◆ WHAT YOU NEED TO DO:
Filter these entries so that only lines with the word "funzione" remain.

◆ DATA RECORDS:
******
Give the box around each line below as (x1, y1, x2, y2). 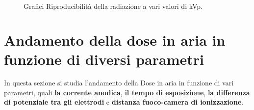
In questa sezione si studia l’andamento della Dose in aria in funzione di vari (4, 77, 234, 87)
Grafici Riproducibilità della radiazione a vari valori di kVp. (24, 1, 203, 11)
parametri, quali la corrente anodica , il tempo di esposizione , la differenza (4, 87, 250, 97)
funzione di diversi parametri (4, 49, 204, 69)
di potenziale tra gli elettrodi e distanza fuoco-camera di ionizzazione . (4, 97, 244, 107)
******
◆ REPLY:
In questa sezione si studia l’andamento della Dose in aria in funzione di vari (4, 77, 234, 87)
funzione di diversi parametri (4, 49, 204, 69)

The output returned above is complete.